Design Article
Using nextgen PCI Express switches to eliminate network I/O bottlenecks
Steve Moore, PLX Technology
2/6/2008 3:43 PM EST
For example, when a few bytes of Ethernet data get stuck behind large packets of FC data in the root complex, the latency that is introduced by this congestion will severely impact system response time and create bandwidth limitations (see Table 1 below).
![]() |
| Table 1. Ethernet latency bandwidth tradeoffs |
The next generation of PCI Express (PCIe) switches have added many new features to mitigate the effects of having to process competing data protocols, thereby improving overall system performance.
Advanced new features such as Read Pacing, enhanced port configuration flexibility, dynamic buffer memory allocation, and the deployment of PCIe Gen2 signaling are reducing I/O bottlenecks, providing dramatic improvements in system performance in server and storage controllers.
Performance Limited by "Endpoint
Starvation"
When two or more endpoints are connected to a root complex through a
PCIe switch, with unbalanced upstream versus downstream link-widths
(and hence unbalanced bandwidths) and an uneven number of read requests
are being made by the endpoints, one endpoint inevitably dominates the
bandwidth of the root complex queue.

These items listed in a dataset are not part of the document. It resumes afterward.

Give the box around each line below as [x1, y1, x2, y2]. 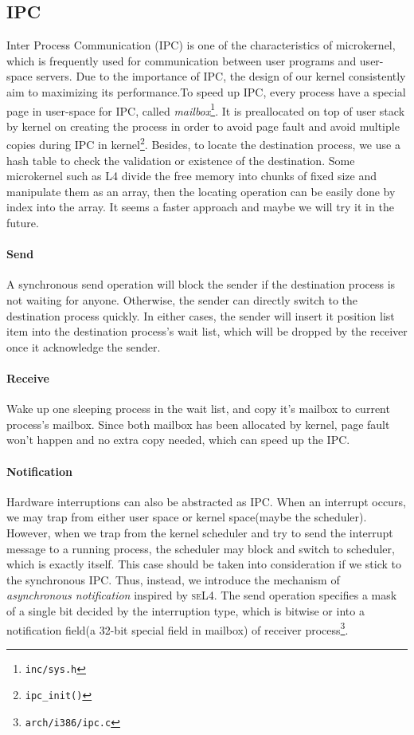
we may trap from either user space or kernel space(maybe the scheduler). [6, 509, 367, 525]
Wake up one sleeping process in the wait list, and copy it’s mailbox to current [6, 400, 390, 417]
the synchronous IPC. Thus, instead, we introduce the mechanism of [6, 571, 340, 588]
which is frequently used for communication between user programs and [6, 52, 357, 69]
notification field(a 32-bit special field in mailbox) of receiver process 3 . [6, 619, 349, 638]
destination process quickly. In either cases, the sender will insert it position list [6, 307, 395, 324]
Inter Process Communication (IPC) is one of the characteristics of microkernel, [6, 37, 396, 53]
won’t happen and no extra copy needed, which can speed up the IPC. [6, 431, 350, 448]
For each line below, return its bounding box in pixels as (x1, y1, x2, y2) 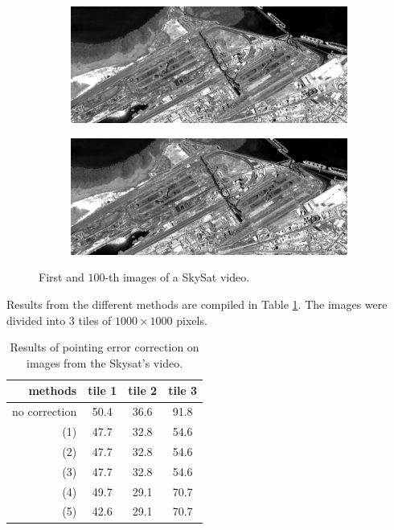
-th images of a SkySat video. (105, 269, 250, 286)
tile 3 (168, 382, 198, 399)
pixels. (176, 311, 207, 328)
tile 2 (128, 382, 158, 399)
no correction (12, 403, 77, 420)
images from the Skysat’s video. (27, 354, 183, 371)
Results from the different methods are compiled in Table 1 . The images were (6, 296, 388, 313)
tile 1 (88, 382, 117, 399)
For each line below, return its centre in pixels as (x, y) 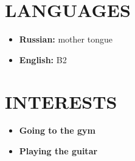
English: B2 (43, 59)
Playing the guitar (58, 151)
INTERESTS (61, 101)
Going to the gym (57, 130)
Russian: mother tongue (66, 39)
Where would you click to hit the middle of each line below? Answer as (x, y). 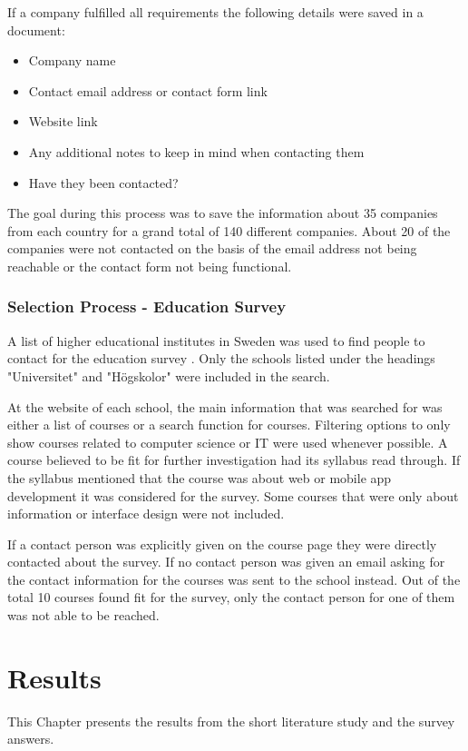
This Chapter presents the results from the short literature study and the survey (231, 721)
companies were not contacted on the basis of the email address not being (212, 248)
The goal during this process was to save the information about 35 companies (223, 213)
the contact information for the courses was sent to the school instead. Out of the (234, 579)
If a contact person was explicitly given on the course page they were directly (222, 543)
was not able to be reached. (83, 615)
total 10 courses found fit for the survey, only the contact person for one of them (231, 597)
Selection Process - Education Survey (147, 306)
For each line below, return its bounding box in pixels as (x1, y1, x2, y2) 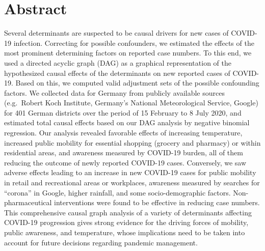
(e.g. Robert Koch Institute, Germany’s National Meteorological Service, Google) (4, 97, 258, 108)
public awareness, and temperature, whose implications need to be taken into (4, 227, 245, 237)
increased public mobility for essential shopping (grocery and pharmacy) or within (4, 137, 261, 148)
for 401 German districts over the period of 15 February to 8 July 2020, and (4, 107, 242, 118)
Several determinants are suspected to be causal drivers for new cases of (4, 27, 229, 38)
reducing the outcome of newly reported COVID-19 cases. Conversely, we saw (4, 157, 247, 168)
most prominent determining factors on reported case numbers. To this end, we (4, 47, 252, 58)
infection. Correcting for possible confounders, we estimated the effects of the (13, 37, 254, 48)
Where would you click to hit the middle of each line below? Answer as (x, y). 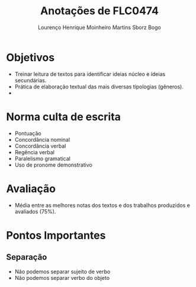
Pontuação (28, 133)
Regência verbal (35, 152)
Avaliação (31, 189)
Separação (27, 257)
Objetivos (30, 57)
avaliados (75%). (35, 211)
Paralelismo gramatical (43, 158)
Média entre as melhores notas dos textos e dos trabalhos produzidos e (102, 205)
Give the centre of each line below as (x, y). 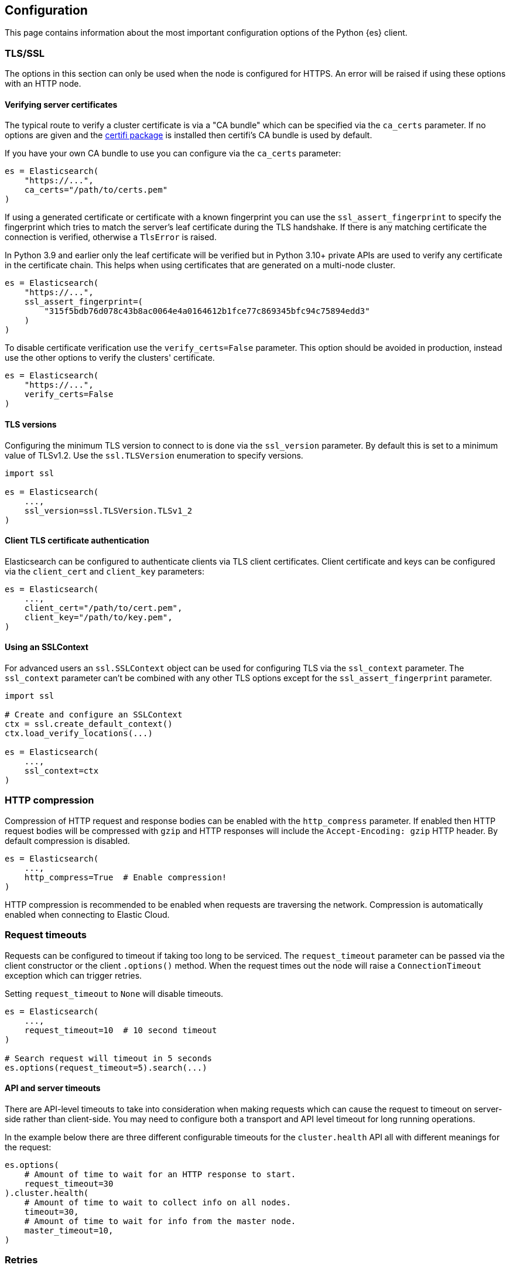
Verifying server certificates (61, 104)
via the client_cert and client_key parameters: (105, 571)
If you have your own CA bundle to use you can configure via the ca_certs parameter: (173, 153)
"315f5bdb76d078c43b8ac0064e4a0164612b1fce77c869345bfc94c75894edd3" (207, 311)
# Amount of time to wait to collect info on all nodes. (158, 1202)
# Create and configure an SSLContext (94, 715)
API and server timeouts (53, 1088)
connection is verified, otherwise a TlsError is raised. (111, 237)
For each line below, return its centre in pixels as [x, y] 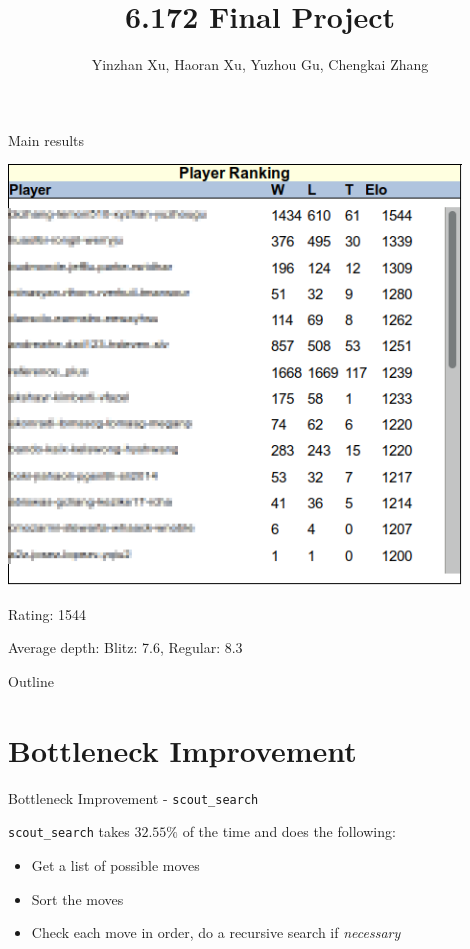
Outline [31, 681]
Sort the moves [77, 898]
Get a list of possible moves [115, 865]
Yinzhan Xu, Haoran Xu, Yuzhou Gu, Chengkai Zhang [260, 64]
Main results [46, 139]
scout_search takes [69, 831]
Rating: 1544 [47, 613]
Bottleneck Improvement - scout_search [133, 797]
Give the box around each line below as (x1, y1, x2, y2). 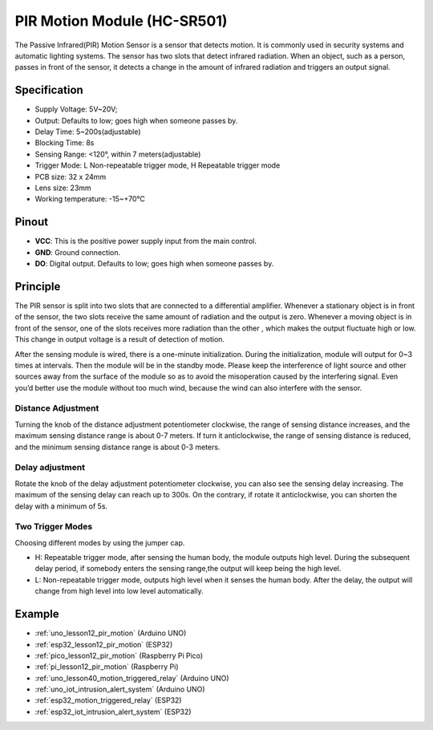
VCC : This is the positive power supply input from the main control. (34, 237, 257, 246)
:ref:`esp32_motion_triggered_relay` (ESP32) (34, 696, 182, 705)
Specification (14, 83, 83, 97)
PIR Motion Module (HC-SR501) (14, 12, 228, 30)
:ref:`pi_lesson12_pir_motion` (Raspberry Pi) (34, 662, 179, 671)
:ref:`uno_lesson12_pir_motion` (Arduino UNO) (34, 628, 187, 638)
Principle (14, 279, 61, 293)
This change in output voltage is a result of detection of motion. (14, 335, 225, 344)
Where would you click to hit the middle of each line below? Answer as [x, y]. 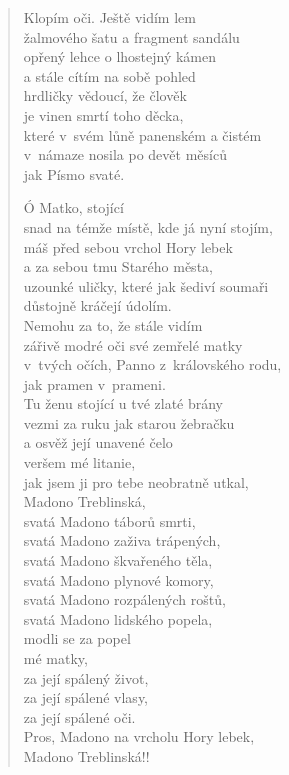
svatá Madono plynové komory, [118, 579]
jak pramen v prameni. [94, 383]
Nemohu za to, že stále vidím [113, 324]
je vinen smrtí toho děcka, [103, 114]
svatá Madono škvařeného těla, [118, 560]
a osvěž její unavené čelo [98, 442]
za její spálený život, [86, 677]
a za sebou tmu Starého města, [118, 266]

The other endpoints suffer reduced
performance as a result. This is known as "endpoint starvation," which
can make it appear as if the system is congested and not performing
optimally.
Figure 1 below shows a
typical root complex connected to two endpoints through a PCIe switch.
In this example, there is a x8 upstream port and two x4 downstream
ports. The FC HBA is a good example of an endpoint that could dominate
the bandwidth of the root complex queues.

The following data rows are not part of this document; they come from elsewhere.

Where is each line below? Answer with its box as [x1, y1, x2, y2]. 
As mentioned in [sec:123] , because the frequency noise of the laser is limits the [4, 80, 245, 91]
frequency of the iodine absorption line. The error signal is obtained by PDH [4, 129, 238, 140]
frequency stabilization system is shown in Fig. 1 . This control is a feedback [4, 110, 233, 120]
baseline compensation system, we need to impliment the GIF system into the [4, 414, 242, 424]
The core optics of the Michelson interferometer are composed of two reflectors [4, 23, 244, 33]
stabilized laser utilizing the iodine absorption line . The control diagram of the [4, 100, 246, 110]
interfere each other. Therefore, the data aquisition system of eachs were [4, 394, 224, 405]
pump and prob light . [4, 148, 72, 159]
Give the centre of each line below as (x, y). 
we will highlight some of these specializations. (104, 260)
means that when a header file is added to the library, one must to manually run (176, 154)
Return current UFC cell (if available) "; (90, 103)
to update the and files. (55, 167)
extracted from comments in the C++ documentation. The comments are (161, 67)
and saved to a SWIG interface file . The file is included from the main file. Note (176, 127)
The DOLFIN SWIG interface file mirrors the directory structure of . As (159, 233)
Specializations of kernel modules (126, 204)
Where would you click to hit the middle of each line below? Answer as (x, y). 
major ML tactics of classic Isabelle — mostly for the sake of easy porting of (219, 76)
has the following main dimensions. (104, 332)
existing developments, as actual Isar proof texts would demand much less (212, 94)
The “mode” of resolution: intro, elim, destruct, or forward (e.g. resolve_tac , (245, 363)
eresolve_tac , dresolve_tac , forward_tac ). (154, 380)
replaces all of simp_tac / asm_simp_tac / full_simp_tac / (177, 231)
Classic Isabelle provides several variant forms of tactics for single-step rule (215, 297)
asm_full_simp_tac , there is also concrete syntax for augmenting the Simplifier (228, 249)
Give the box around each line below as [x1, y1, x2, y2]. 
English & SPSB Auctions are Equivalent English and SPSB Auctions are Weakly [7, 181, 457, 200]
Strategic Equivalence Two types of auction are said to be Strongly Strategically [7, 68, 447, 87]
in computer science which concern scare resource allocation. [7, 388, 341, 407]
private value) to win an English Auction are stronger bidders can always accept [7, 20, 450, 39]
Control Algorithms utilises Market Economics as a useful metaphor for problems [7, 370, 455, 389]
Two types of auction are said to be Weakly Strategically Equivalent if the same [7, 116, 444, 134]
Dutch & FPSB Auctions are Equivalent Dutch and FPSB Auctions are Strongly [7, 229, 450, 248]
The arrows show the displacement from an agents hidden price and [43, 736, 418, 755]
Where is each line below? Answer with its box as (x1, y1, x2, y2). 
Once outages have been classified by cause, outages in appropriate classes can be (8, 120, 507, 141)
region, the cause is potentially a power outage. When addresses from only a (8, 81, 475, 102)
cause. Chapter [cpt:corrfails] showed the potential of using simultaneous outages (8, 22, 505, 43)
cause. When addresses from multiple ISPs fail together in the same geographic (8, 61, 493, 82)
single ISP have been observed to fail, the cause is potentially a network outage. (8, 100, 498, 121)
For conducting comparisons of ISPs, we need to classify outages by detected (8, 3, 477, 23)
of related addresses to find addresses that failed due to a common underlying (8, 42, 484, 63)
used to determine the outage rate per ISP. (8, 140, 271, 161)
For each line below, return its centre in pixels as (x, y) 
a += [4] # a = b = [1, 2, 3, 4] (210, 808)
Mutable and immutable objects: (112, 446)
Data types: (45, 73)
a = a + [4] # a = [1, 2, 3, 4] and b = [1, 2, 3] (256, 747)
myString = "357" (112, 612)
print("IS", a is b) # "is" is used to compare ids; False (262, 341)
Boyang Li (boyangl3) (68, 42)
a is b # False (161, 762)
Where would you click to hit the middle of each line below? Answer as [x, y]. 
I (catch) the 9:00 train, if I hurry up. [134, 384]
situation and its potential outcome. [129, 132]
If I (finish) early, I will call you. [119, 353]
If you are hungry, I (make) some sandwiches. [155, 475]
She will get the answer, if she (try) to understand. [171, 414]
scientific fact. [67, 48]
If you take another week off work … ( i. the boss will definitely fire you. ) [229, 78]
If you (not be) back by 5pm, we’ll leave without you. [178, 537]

In this example, the FC HBA makes several 2KB read requests, which are then queued by the root complex, filling up the queues in root complex.
![]() |
| Figure 1. Endpoint starvation |
While the queues are full, the Ethernet NIC makes two 1KB read requests. The Ethernet NIC must wait for the root complex to service all of the read requests from the FC HBA before they're serviced. Thus the NIC is "starved."
Read Pacing "Feeds" the Starving
Endpoint
Endpoint starvation is solved " and the endpoint is "fed" -- with a new
PCIe switch feature called Read Pacing, which is available on the
latest Gen 2 PCIe switches.
Read Pacing provides increased system performance with a more balanced allocation of bandwidth to the downstream ports of the switch. With Read Pacing, the switch can apply rules to prevent one port from overwhelming the completion bandwidth or buffering in the system.
Figure 2 below shows the same example, with a FC HBA and an Ethernet NIC on the downstream ports of a switch which aggregates traffic into a root complex. The FC HBA makes several 2KB read requests.
![]() |
| Figure 2. Read pacing eliminates endpoint starvation |
With Read Pacing, the switch controls the number of the FC HBA's read requests forwarded through at a time. Programmable registers in the switch control the number of read requests forwarded to the root complex.
As the Ethernet NIC makes its two 1KB read requests, the switch allows both read requests through, thus balancing the flow of data from both endpoints. As shown in Figure 2, a 2KB read for the FC HBA through the root complex is immediately followed by two 1KB reads for the Ethernet NIC, resulting in balanced traffic for each endpoint.
Read Pacing allows the Ethernet NIC to be serviced more frequently without impacting the bandwidth of the FC HBA. Hence, endpoint starvation is eliminated with Read Pacing. The chart below compares the performance improvement that can be achieved with and without using Read Pacing in a real world system, where the FC issues 16 4K read requests ahead of the Ethernet single 1K read request.
Increase Performance by Optimizing
Buffer Size Dynamically
Early PCIe switch architectures provided each port with a fixed amount
of buffer RAM. Figure 3 below compares
a typical type of buffer allocation, seen in the older switch designs,
with the new Dynamic Allocation scheme found in the latest Gen2
switches.
![]() |
| Figure 3. Dynamic allocation leads to more buffers |
In this example, a six-port switch is designed with a total of 30
packet buffers, with five buffer segments available on each port. If
only four ports are used, then the buffers allocated to the two unused
ports are wasted.
Since a larger buffer will translate into better performance, it would be nice if that unused memory could be used to increase the size of the buffers on the four ports that are being used.
In the latest Gen2 switches, it is possible to do just that. This
feature is known as Dynamic Buffer Allocation, where a shared memory
pool is available to any port, and the size of the buffer is allocated
dynamically depending on the number of ports in use.